While the foregoing is directed to the preferred embodiment of the present invention, it will be understood by those skilled in the art that various changes and modifications may be made without departing from the spirit and scope of the invention as defined in the appended claims.

Claims

1. The utility model provides a centrum slippage is with two side pincers that reset, establish including inner skleeve, the cover that is used for connecting pedicle of vertebral arch screw be used for pressing the slip sleeve of stick and be used for the drive on the inner skleeve the pincers body that removes, a serial communication port, the front end left and right sides of the pincers body all is provided with transverse slideway, inner skleeve and slip sleeve are two and set up side by side, the rear portion of inner skleeve is located respectively in the transverse slideway of the left and right sides of the pincers body, still be provided with the adjustment mechanism who is used for adjusting distance between two inner skleeves on the pincers body.

2. The bilateral reduction forceps for spondylolisthesis of claim 1, wherein the forceps body comprises an upper forceps handle, a lower forceps handle, an upper driving arm and a lower driving arm, wherein:

3. The bilateral reduction forceps for spondylolisthesis according to claim 2, wherein a linkage mechanism is arranged between the upper driving arm and the sliding sleeve and between the lower driving arm and the sliding sleeve, and the linkage mechanism comprises a first connecting rod and a second connecting rod which are hinged at the ends.

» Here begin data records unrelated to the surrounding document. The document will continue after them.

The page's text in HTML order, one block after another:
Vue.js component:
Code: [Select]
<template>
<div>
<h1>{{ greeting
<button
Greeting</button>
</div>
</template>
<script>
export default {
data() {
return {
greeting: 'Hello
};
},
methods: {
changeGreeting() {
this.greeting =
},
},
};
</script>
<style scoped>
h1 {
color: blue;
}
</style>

4. The bilateral reduction forceps for spondylolisthesis according to claim 3, wherein the upper driving arm and the lower driving arm are both connected with the first connecting rod through screw threads, the thread directions of both sides of the screw are opposite, the middle part of the screw is a polished rod and is provided with a knurled disc for driving the screw to rotate, and the screw and the knurled disc constitute the adjusting mechanism.

5. The bilateral reduction forceps for spondylolisthesis according to claim 4, wherein the upper driving arm and the lower driving arm are provided with positioning guide posts, and the first connecting rod is provided with through holes matched with the positioning guide posts.

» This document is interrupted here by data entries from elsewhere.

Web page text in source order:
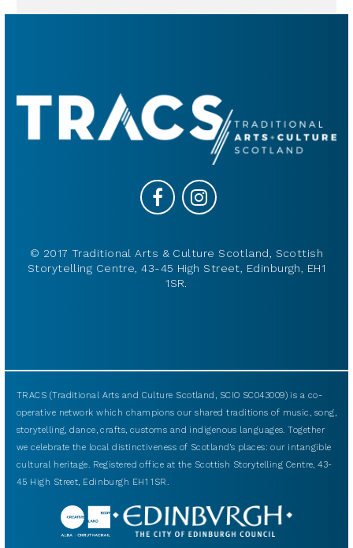
© 2017 Traditional Arts & Culture Scotland, Scottish
Storytelling Centre, 43-45 High Street, Edinburgh, EH1
1SR.
TRACS (Traditional Arts and Culture Scotland, SCIO SC043009) is a co-
operative network which champions our shared traditions of music, song,
storytelling, dance, crafts, customs and indigenous languages. Together
we celebrate the local distinctiveness of Scotland’s places: our intangible
cultural heritage. Registered office at the Scottish Storytelling Centre, 43-
45 High Street, Edinburgh EH1 1SR.

6. The bilateral reduction forceps for spondylolisthesis according to claim 3, wherein the lateral slide ways are fixed at the hinge shafts of the upper driving arm and the lower driving arm, and the lateral slide ways on one side of the forceps body are U-shaped.

7. The bilateral reduction forceps for spondylolisthesis according to claim 6, wherein a circumferential convex ring is arranged at the rear part of the inner sleeve, and guide grooves which extend along the left and right sides of the forceps body and are used for accommodating the circumferential convex ring are arranged in the transverse slide way.

8. The bilateral reduction forceps for spondylolisthesis of claim 6, wherein a first limiting ring is arranged at the rear end of the inner sleeve, and the front surface of the first limiting ring abuts against the rear end surface of the transverse slideway.

9. The bilateral reduction forceps for spondylolisthesis of claim 6, wherein a second limit ring for limiting the sliding sleeve is arranged at the middle-rear part of the inner sleeve.

10. The bilateral reduction forceps for spondylolisthesis according to any one of claims 1-9, wherein a pair of left and right elastic clamping arms for connecting the U-shaped grooves of the pedicle screws are arranged at the front part of the inner sleeve, and a slot for accommodating a titanium rod is arranged between the elastic clamping arms; the front part of the sliding sleeve is provided with a squeezing part for squeezing the elastic clamping arm; the outer surface of the elastic clamping arm is provided with a boss, and the extrusion part of the sliding sleeve is a pair of upper and lower extrusion arms.